Following the recommendation in my previous article discussing patterns for dataclasses, I recommend extending functionality using composition in this range too. This addresses the problem of creating collection objects with a massive number of methods. You simply create a wrapper object that is instantiated from the original collection and operates on the original function. For instance, let us say you need to implement a number of math and statistical methods but don’t want to clog the main object with these methods. First you would create such a wrapper objects - fairly easy with the dataclasses module. Notice that I am breaking the encapsulation of the original collection - it isn’t necessary to do this in my opinion, but it would be a fair choice.

@dataclasses.dataclass
class MyCollectionMath:
    mc: MyCollection

    def total_a(self) -> float:
        return sum([mt.a for mt in self.mc.objs])
    
    def total_b(self) -> float:
        return sum([mt.b for mt in self.mc.objs])

And add the constructor to a method within the original collection. Python makes a clean interface for this using the property decorator.

@dataclasses.dataclass
class MyCollection:
    objs: typing.List[MyType] = dataclasses.field(default_factory=list)
    ...
    @property
    def math(self):
        return MyCollectionMath(self)

And you can access all the additional methods through temporary instances of the wrapper object.

mytypes.math.total_a()

Plotting Objects

The last pattern I will discuss involves specifically managing interfaces for plotting results, although it could apply to many scenarios where extending your collection types involves some type of transformation. I recommend creating objects specifically for plotting values in your collection types. To do this, you can create a wrapper object similar to my pattern for extending collections, except have it instead wrap a dataframe and create a static factory method to create the dataframe from the original collection.

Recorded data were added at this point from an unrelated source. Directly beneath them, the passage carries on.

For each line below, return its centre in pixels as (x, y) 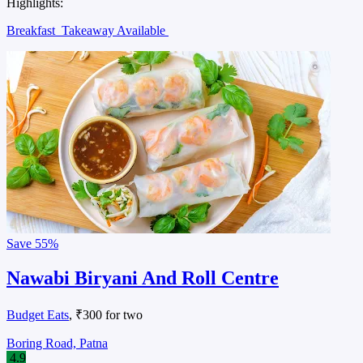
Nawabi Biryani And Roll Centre (143, 278)
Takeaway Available (115, 31)
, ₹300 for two (106, 314)
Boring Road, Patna (57, 343)
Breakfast (32, 31)
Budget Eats (38, 314)

You can then add any plotting functionality to that object - here I chose a function to create a bar graph.

import plotly.express as px
import pandas as pd

@dataclasses.dataclass
class MyCollectionPlotter:
    df: pd.DataFrame
    
    @classmethod
    def from_mycollection(cls, mc: MyCollection):
        df = pd.DataFrame([dataclasses.asdict(mt) for mt in mc])
        return cls(df)
    
    def bar(self):
        return px.bar(self.df, x='a', y='b')

And to make the interface clean you can simply add it to a method of the original collection.

@dataclasses.dataclass
class MyCollection:
    objs: typing.List[MyType] = dataclasses.field(default_factory=list)
    ...
    def plotter(self):
        return MyCollectionPlotter.from_mycollection(self)

This is a method for extending the object with plotting functionality even when it requires a transformation to a dataframe prior to plotting. In many cases you would likely want to call multiple plotting functions in the same script/function, and you can do that by interacting with the same plotting object. Plotting is a good use-case because it offers an easy to organize many plotting functions with different aesthetics, but this may be an appropriate pattern for other problem types as well.

Conclusions

Creating custom types for collections makes your code more readable and generally has the same benefits I discussed in my article about the challenges with dataframes. The general idea is that more structure is better - it can make your code more readable, easier to maintain, and less error-prone. While at first glance it may feel like overkill because it requires so much additional code, the payoff surely comes as projects become large or dynamic enough such that you need better ways to organize your code.